Segment Start: DATA PROVIDED
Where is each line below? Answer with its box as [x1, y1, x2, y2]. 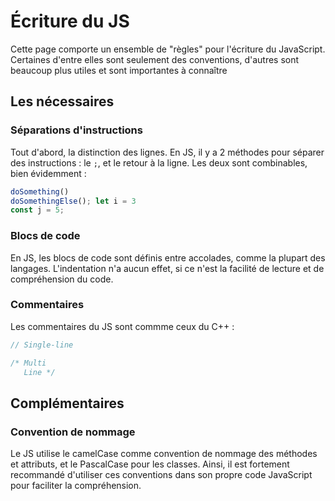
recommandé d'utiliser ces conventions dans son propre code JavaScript [10, 469, 313, 481]
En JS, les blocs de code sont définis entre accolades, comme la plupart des [10, 251, 326, 264]
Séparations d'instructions [10, 123, 143, 137]
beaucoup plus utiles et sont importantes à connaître [10, 64, 228, 76]
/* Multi [10, 358, 47, 368]
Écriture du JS [10, 10, 130, 33]
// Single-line [10, 340, 74, 350]
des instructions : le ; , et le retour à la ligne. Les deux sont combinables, [10, 156, 308, 169]
Segment End: DATA PROVIDED
__ABOUT THIS TASK__:
Your answer must be an exact copy of the listing, minus its pictures.

__REPLY__:
Where is each line below? Answer with its box as [x1, y1, x2, y2]. 
recommandé d'utiliser ces conventions dans son propre code JavaScript [10, 469, 313, 481]
En JS, les blocs de code sont définis entre accolades, comme la plupart des [10, 251, 326, 264]
Séparations d'instructions [10, 123, 143, 137]
beaucoup plus utiles et sont importantes à connaître [10, 64, 228, 76]
/* Multi [10, 358, 47, 368]
Écriture du JS [10, 10, 130, 33]
// Single-line [10, 340, 74, 350]
des instructions : le ; , et le retour à la ligne. Les deux sont combinables, [10, 156, 308, 169]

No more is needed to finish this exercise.